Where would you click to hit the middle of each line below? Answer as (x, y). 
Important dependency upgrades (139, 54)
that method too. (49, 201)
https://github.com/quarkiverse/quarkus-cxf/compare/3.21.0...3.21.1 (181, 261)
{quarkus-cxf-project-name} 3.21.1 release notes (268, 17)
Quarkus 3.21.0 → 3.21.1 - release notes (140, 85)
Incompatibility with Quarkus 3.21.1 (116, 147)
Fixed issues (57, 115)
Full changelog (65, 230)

#####

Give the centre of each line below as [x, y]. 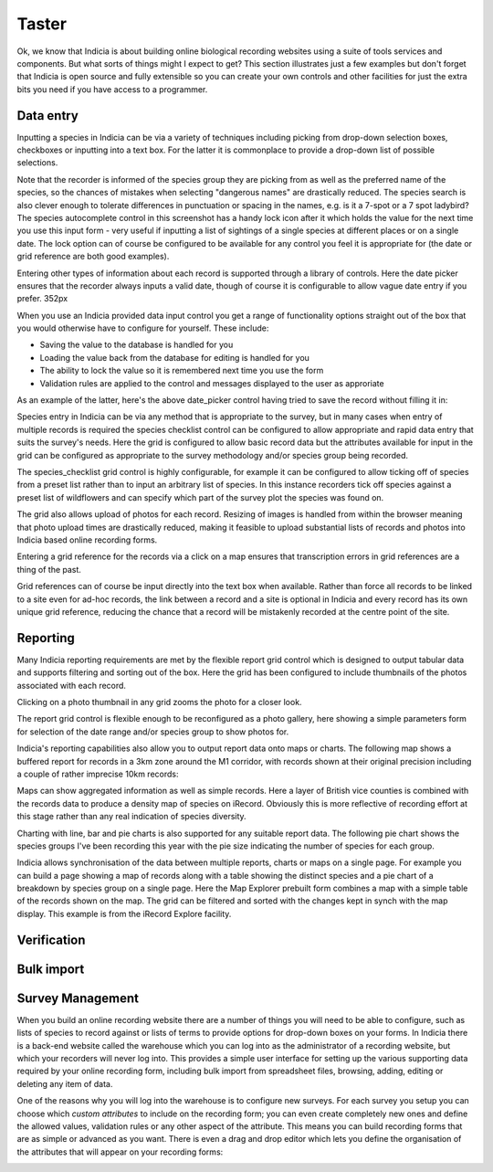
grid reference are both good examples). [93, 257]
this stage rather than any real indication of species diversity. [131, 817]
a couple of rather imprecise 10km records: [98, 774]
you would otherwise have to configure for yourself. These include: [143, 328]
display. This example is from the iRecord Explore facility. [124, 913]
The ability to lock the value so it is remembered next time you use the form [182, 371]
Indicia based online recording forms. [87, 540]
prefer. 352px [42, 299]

#####

Please give again the lines above between the line holding "The ability to" and the line holding "prefer. 352px [42, 299]", inclusive, exactly as they are and with nothing added.

The ability to lock the value so it is remembered next time you use the form [182, 371]
Indicia based online recording forms. [87, 540]
prefer. 352px [42, 299]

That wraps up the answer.